Department of Chemistry, School of Science, Tokyo Institute of Technology, 2-12-1 4259 Ookayama, Meguro-ku, Tokyo 152-8550, Japan.
School of Life Science and Technology, Tokyo Institute of Technology, 4259 Nagatsuta-cho, Midori-ku, Yokohama, Kanagawa 226-8503, Japan.
J Phys Chem A. 2024 Aug 1;128(30):6208-6215. doi: 10.1021/acs.jpca.4c03178. Epub 2024 Jul 23.
The electronic and vibrational cryogenic ion spectroscopy of protonated tryptophan (TrpH) and dopamine (DAH) complexed with methanol has been recorded. These two biological chromophores exhibit ultrafast photochemistry due to excited-state proton transfer (ESPT). We have established the relationship between the structure of the complexes and their photodynamics and compared them with recent results obtained in hydrated complexes.
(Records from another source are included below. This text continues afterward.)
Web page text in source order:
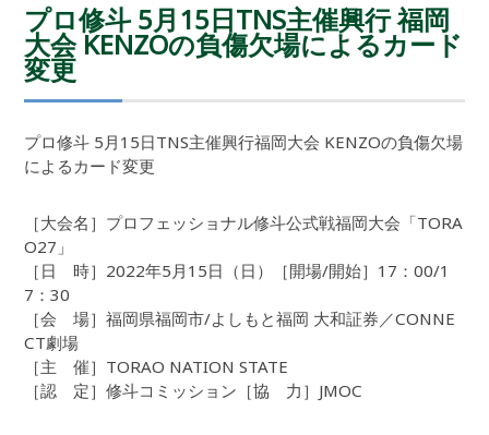
プロ修斗 5月15日TNS主催興行 福岡
大会 KENZOの負傷欠場によるカード
変更
プロ修斗 5月15日TNS主催興行福岡大会 KENZOの負傷欠場
によるカード変更
［大会名］プロフェッショナル修斗公式戦福岡大会「TORA
O27」
［日 時］2022年5月15日（日）［開場/開始］17：00/1
7：30
［会 場］福岡県福岡市/よしもと福岡 大和証券／CONNE
CT劇場
［主 催］TORAO NATION STATE
［認 定］修斗コミッション［協 力］JMOC
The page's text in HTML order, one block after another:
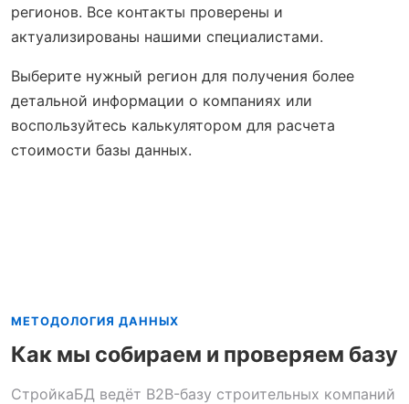
регионов. Все контакты проверены и
актуализированы нашими специалистами.
Выберите нужный регион для получения более
детальной информации о компаниях или
воспользуйтесь калькулятором для расчета
стоимости базы данных.
МЕТОДОЛОГИЯ ДАННЫХ
Как мы собираем и проверяем базу
СтройкаБД ведёт B2B-базу строительных компаний
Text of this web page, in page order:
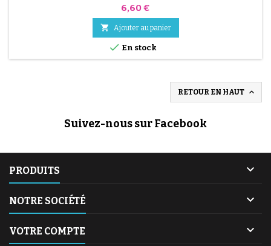
Prix
6,60 €
 Ajouter au panier
 En stock
RETOUR EN HAUT 
Suivez-nous sur Facebook
PRODUITS 
NOTRE SOCIÉTÉ 
VOTRE COMPTE 
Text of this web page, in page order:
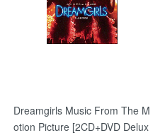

For TrpH, there is no substantial change between methanol and water complexes; ESPT is hindered by a single solvent molecule. In the DAH(MeOH) complex, the most stable conformer adopts a structure that prevents the direct interaction of the ammonium group of the side chain with the catechol ring, thus blocking the ESPT reaction. Such a ring structure is indeed a very minor populated conformer in the single-hydrated complex. The change in conformal stability between water and methanol clusters is due to a weak CH-π attractive interaction of the methyl group of methanol with the catechol.
已记录下与甲醇配位的质子化色氨酸(TrpH)和多巴胺(DAH)的电子和振动低温离子光谱。由于激发态质子转移(ESPT),这两种生物生色团表现出超快光化学。我们已经确定了复合物的结构与其光动力之间的关系,并将其与最近在水合复合物中获得的结果进行了比较。对于 TrpH,甲醇和水复合物之间没有实质性变化;ESPT 受到单个溶剂分子的阻碍。在 DAH(MeOH)复合物中,最稳定的构象采用一种结构,阻止侧链铵基团与儿茶酚环的直接相互作用,从而阻止 ESPT 反应。这种环结构实际上是单水合复合物中非常少有的构象。水和甲醇簇之间构象稳定性的变化是由于甲醇的甲基与儿茶酚之间的弱 CH-π 吸引相互作用。